[Problem details] Repeat the records below exactly, leaving out any pictures.

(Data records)
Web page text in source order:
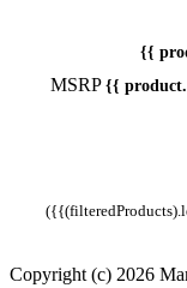
{{
MSRP {{
Copyright (c) 2026
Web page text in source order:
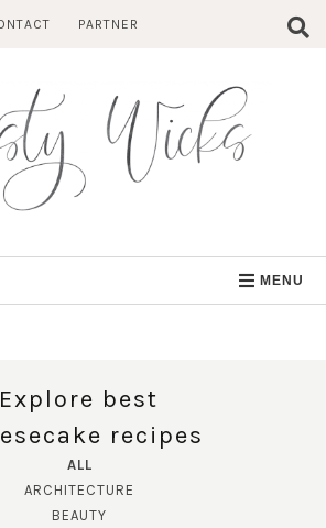
PARTNER
MENU
Explore best
recipes
ALL
ARCHITECTURE
BEAUTY
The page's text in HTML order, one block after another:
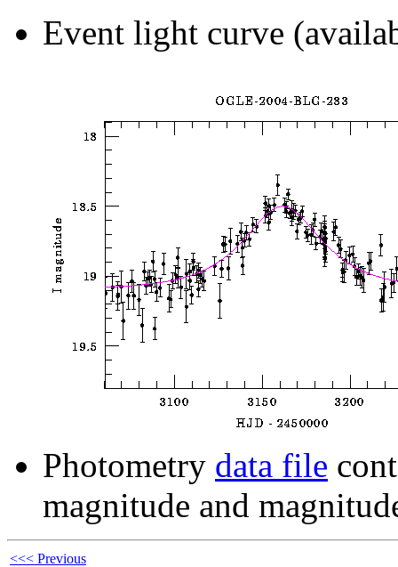
Event light curve
Photometry data file
magnitude and
<<< Previous
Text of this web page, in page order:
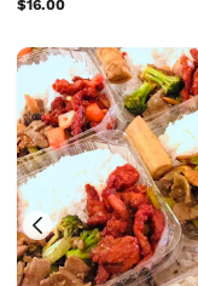
$16.00
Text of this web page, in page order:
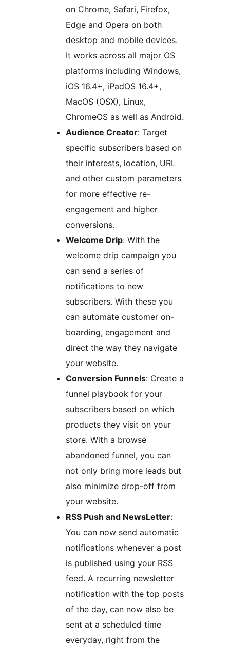
on Chrome, Safari, Firefox,
Edge and Opera on both
desktop and mobile devices.
It works across all major OS
platforms including Windows,
iOS 16.4+, iPadOS 16.4+,
MacOS (OSX), Linux,
ChromeOS as well as Android.
Audience Creator: Target
specific subscribers based on
their interests, location, URL
and other custom parameters
for more effective re-
engagement and higher
conversions.
Welcome Drip: With the
welcome drip campaign you
can send a series of
notifications to new
subscribers. With these you
can automate customer on-
boarding, engagement and
direct the way they navigate
your website.
Conversion Funnels: Create a
funnel playbook for your
subscribers based on which
products they visit on your
store. With a browse
abandoned funnel, you can
not only bring more leads but
also minimize drop-off from
your website.
RSS Push and NewsLetter:
You can now send automatic
notifications whenever a post
is published using your RSS
feed. A recurring newsletter
notification with the top posts
of the day, can now also be
sent at a scheduled time
everyday, right from the

[Exercise output]
Web page text in source order:
{{
MSRP {{
Copyright (c) 2026
Web page text in source order:
PARTNER
MENU
Explore best
recipes
ALL
ARCHITECTURE
BEAUTY
The page's text in HTML order, one block after another:
Event light curve
Photometry data file
magnitude and
<<< Previous
Text of this web page, in page order:
$16.00
Text of this web page, in page order:
on Chrome, Safari, Firefox,
Edge and Opera on both
desktop and mobile devices.
It works across all major OS
platforms including Windows,
iOS 16.4+, iPadOS 16.4+,
MacOS (OSX), Linux,
ChromeOS as well as Android.
Audience Creator: Target
specific subscribers based on
their interests, location, URL
and other custom parameters
for more effective re-
engagement and higher
conversions.
Welcome Drip: With the
welcome drip campaign you
can send a series of
notifications to new
subscribers. With these you
can automate customer on-
boarding, engagement and
direct the way they navigate
your website.
Conversion Funnels: Create a
funnel playbook for your
subscribers based on which
products they visit on your
store. With a browse
abandoned funnel, you can
not only bring more leads but
also minimize drop-off from
your website.
RSS Push and NewsLetter:
You can now send automatic
notifications whenever a post
is published using your RSS
feed. A recurring newsletter
notification with the top posts
of the day, can now also be
sent at a scheduled time
everyday, right from the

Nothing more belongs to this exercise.